Early this year, two of Yola’s operations engineers in Cape Town, Duncan and Jonathan, organized ScaleConf, a tech conference dealing with scalability issues and the problems faced by those building and running services on the internet today. They felt that more exposure on these issues was needed, and that the tech community in Cape Town would greatly benefit from such an event.
ScaleConf took place on the 26th and 27th of January, in the beautiful Kirstenbosch Botanical Gardens. The conference was a huge success with nearly 300 people attending including a number of international speakers. As an organizer of the conference, Jonathan (who is Operations Team Leader at Yola) gave the introductory talk, an overview of the types of issues that the conference would be covering. You can check out the slides for his speech on SlideShare: Jonathan Hitchcock – “Clearly, I Have Made Some Bad Decisions”.
Jonathan began by talking about how some people think they don’t have the sort of scaling problems that were going to be discussed. Perhaps because they don’t have millions of users, they think they don’t need to be worried about “scaling”. However, it is important to note that “scaling” is not about how many users you have, but about whether you can handle a rapid increase in traffic, or any other sort of change in the way things run normally. And the fact of the matter is, change always happens, and that is not something you can do anything about. In addition, people make mistakes, and you don’t always know that you have made a mistake until much later. Problems are going to occur, and you need to be ready for them when they do, so that they don’t have a catastrophic effect.
Jonathan then walked through some of the things you can do to prepare yourself for the problems:
- Use monitoring systems to watch how your systems behave, all the time. This is important because you need to know whether their current state is normal or not – otherwise you might think something is a problem when it is not, and waste time trying to “fix” a situation, when the real issue lies elsewhere.
- Store your infrastructure as code. Instead of manually setting up your systems, you need to write code to set them up automatically. This way, you can use all the clever tools you use to manage your source code to manage your systems as well. When you need a new system, you just run the code, and you instantly have a new one!

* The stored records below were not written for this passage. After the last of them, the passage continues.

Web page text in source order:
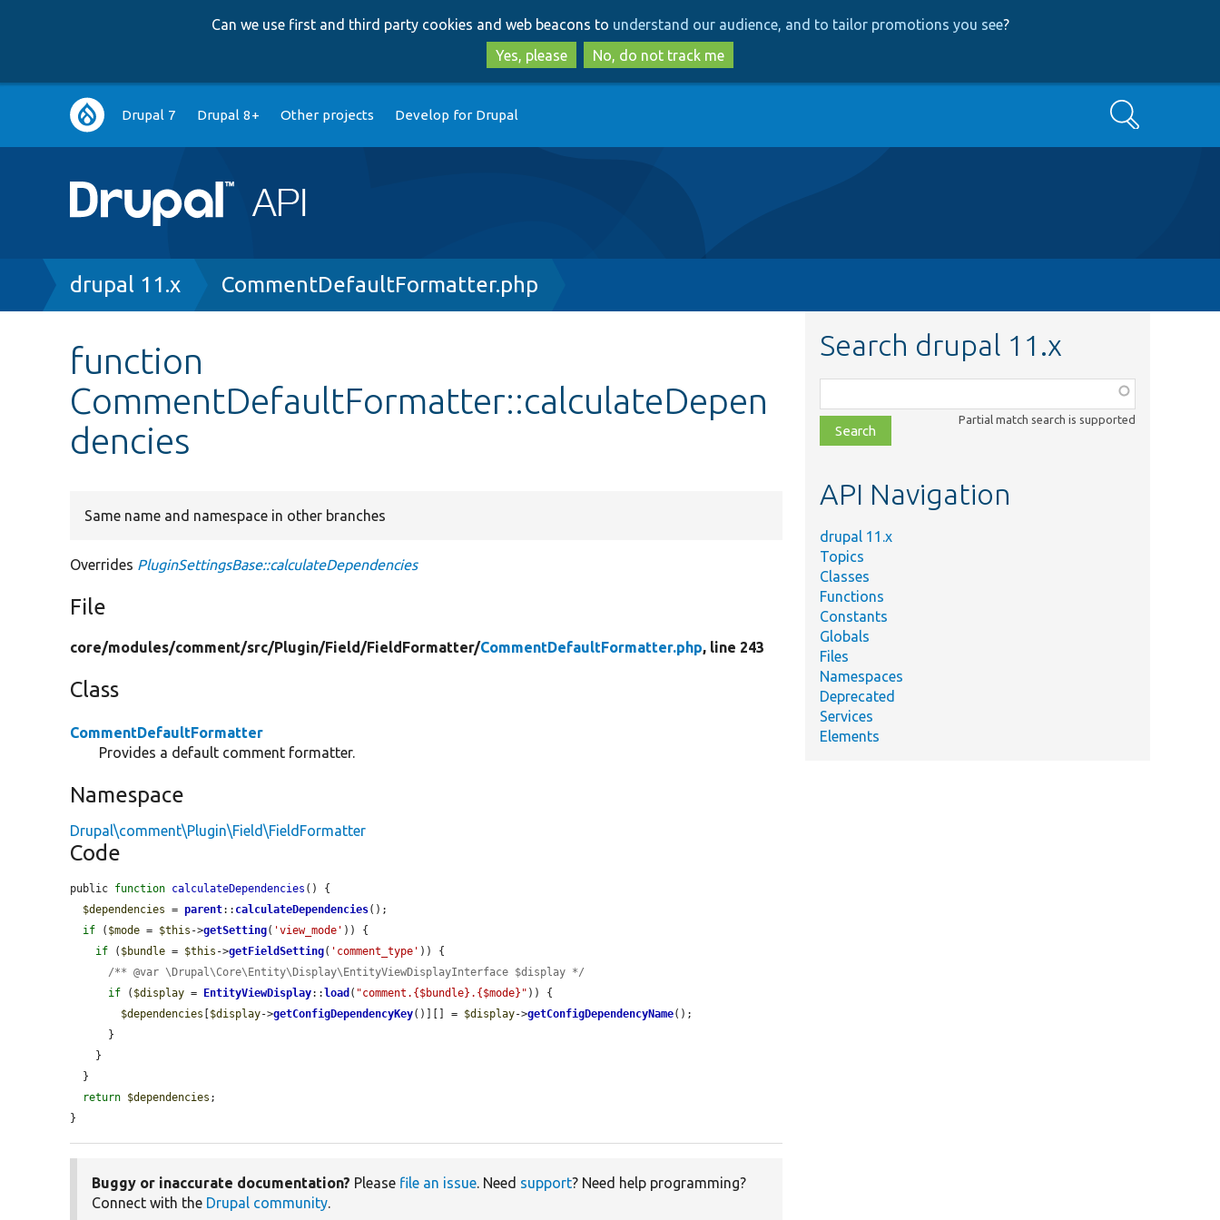
to
main
content
to
search
Can we use first and third party cookies and web beacons to understand our audience, and to tailor promotions you see?
Yes, please
No, do not track me
Main
navigation
Drupal 7 Drupal 8+ Other projects Develop for Drupal Search
Breadcrumb
drupal 11.x CommentDefaultFormatter.php
function
CommentDefaultFormatter::calculateDepen
dencies
Same name and namespace in other branches
Overrides PluginSettingsBase::calculateDependencies
File
core/modules/comment/src/Plugin/Field/FieldFormatter/CommentDefaultFormatter.php, line 243
Class
CommentDefaultFormatter
Provides a default comment formatter.
Namespace
Drupal\comment\Plugin\Field\FieldFormatter
Code
public function calculateDependencies () {
$dependencies = parent:: calculateDependencies();
if ( $mode = $this ->getSetting( 'view_mode' )) {
if ( $bundle = $this ->getFieldSetting( 'comment_type' )) {
/** @var \Drupal\Core\Entity\Display\EntityViewDisplayInterface $display */
if ( $display = EntityViewDisplay:: load ( "comment.{$bundle}.{$mode}" )) {
$dependencies
$display->getConfigDependencyKey()][] = $display->getConfigDependencyName();
return $dependencies ;
}
Buggy or inaccurate documentation? Please file an issue. Need support? Need help programming?
Connect with the Drupal community.
Search drupal 11.x
class,
file,
topic,
Partial match search is supported
API Navigation
drupal 11.x
Topics
Classes
Functions
Constants
Globals
Files
Namespaces
Deprecated
Services
Elements
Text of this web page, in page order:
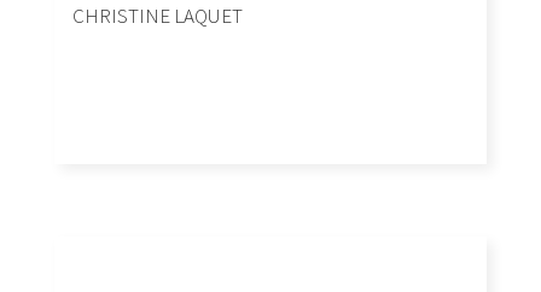
CHRISTINE LAQUET
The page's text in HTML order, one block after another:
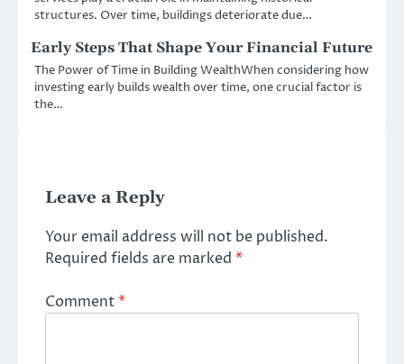
structures. Over time, buildings deteriorate due…
Early Steps That Shape Your Financial Future
The Power of Time in Building WealthWhen considering how
investing early builds wealth over time, one crucial factor is
the…
Leave a Reply
Your email address will not be published.
Required fields are marked *
Comment*
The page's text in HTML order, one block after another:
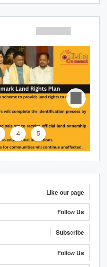
4 5
Like our page
Follow Us
Subscribe
Follow Us
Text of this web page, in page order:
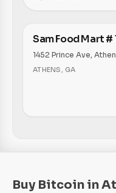
Sam Food Mart #
1452 Prince Ave,
ATHENS , GA
Buy Bitcoin in
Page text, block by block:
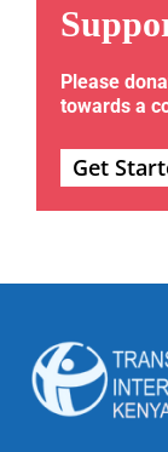
Please
towards a
Get

- Pay attention to how your code runs, as well as just what it does. You need to think about how to get your code onto your servers in a way that you can do again and again, very easily, so that updating your systems is trivial and you always know exactly what is deployed where. Too often, people just copy their code onto a server manually and think that this is sufficient.
- Make lots of little changes instead of one huge change. If you continuously push out new changes, you can see what effect they have immediately, and if they aren’t desirable, you just undo them. This way, you get constant, instant feedback, and know exactly what the consequences of your actions are as you are performing them. This means you become comfortable with making little mistakes and can fix them straight away, and aren’t scared to innovate or try things.
- Test how your systems behave when things go wrong. Things are going to go wrong, one day, and it is much better to be in control when it happens, so you can see how your failsafes behave, and make them better. Then, when things go wrong and you’re not in control, it won’t matter, because you have already tested the situation and know that you are fine.
Jonathan wrapped up by saying that if you have these good practices in place, and are ready for it, it won’t matter when things inevitably go wrong, because you have prepared yourself and your systems for these eventualities.
We hope you found this insight into the things our engineers need to do interesting!